Out-Law Guide | 05 Feb 2019 | 3:40 pm | 4 min. read
This guide was last updated in January 2019. It previously appeared on the AboutCookies.org site, which like Out-Law.com was run by Pinsent Masons.
We provide that here and many organisations link to our guidance rather than increase already-lengthy privacy policies. You can too, there is no charge for this and you don't need our specific permission. We used to provide this at AboutCookies.org, but now provide it here instead.
The cookie itself is a very small text file placed on an internet user's hard drive. It is generated by a web page server, which is basically the computer that operates a website. The information the cookie contains is set by the server and it can be used by that server whenever the user visits the site. A cookie can be thought of as an internet user's identification card, which tell a website when the user has returned.
Below is the content of a typical cookie. This one is from the Hotmail service and has the filename [email protected] (.txt is the standard filename extension for text files):
HMP1 1 hotmail.msn.com/ 0 1715191808 32107852 1236821008 29449527 *
The codes will only make sense to Microsoft's MSN Hotmail servers.
Cookies for the internet were originally developed in 1995 by browser company Netscape. The word 'cookie' comes from 'magic cookie,' a term in programming languages for a piece of information shared between co-operating pieces of software. The choice of the word cookie appears to come from the American tradition of giving and sharing edible cookies.
Cookies make the interaction between users and websites faster and easier. Without cookies, it would be very difficult for a website to allow a visitor to fill up a shopping basket or to remember the user's preferences or registration details for a future visit.
Cookies enable websites to monitor their users' web surfing habits and profile them for marketing purposes, for example to find out which products or services they are interested in and send them targeted advertisements.
Session or transient cookies
Cookies that are stored in the computer's memory only during a user's browsing session and are automatically deleted from the user's computer when the browser is closed.
These cookies usually store a session ID that is not personally identifiable to users, allowing the user to move from page to page without having to log in repeatedly. They are widely used by commercial websites for example, to keep track of items that a consumer has added to a shopping basket.
Session cookies are never written on the hard drive and they do not collect any information from the user's computer. Session cookies expire at the end of the user's browser session and can also become no longer accessible after the session has been inactive for a specified length of time, usually 20 minutes.
Permanent, persistent, or stored cookies
Cookies that are stored on the user's computer and are not deleted when the browser is closed. Permanent cookies can retain user preferences for a particular website, allowing those preferences to be used in future browsing sessions.
Permanent cookies can be used to identify individual users, so they may be used by websites to analyse users' surfing behaviour within the website. These cookies can also be used to provide information about numbers of visitors, the average time spent on a particular page and generally the performance of the website. They are usually configured to keep track of users for a prolonged period of time, in some cases many years into the future.
Adobe Flash is not as common as it used to be, but websites that use Flash for video clips or animations will store small files on your computer that are known as Local Shared Objects (LSOs) or Flash cookies. They can be used for the same purposes as regular cookies.
Flash cookies can also back up the data that is stored in a regular cookie. When you delete cookies using your browser controls, your Flash cookies are not affected. So a website that served a cookie to you may recognise you on your next visit if it backed up its now-deleted cookie data to a Flash cookie.
You can control Flash cookies. Adobe's website offers tools to control Flash cookies on your computer.
Are cookies dangerous?
No. Cookies are small pieces of text. They are not computer programs, and they can't be executed as code. Also, they cannot be used to disseminate viruses, and modern versions of both Microsoft Internet Explorer and Netscape browsers allow users to set their own limitations to the number of cookies saved on their hard drives.
Can cookies threaten users' privacy?
Cookies are stored on the computer's hard drive.
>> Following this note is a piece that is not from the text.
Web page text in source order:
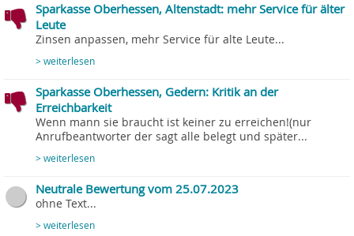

They cannot access the hard drive - so a cookie can't read other information saved on the hard drive, or get a user's e-mail address etc. They only contain and transfer to the server as much information as the users themselves have disclosed to a certain website.
A server cannot set a cookie for a domain that it is not a member of. In spite of this, users quite often find in their computer files cookies from websites that they have never visited. These cookies are usually set by companies that sell internet advertising on behalf of other websites. Therefore it may be possible that users' information is passed to third party websites without the users' knowledge or consent, such as information on surfing habits. This is the most common reason for people rejecting or fearing cookies.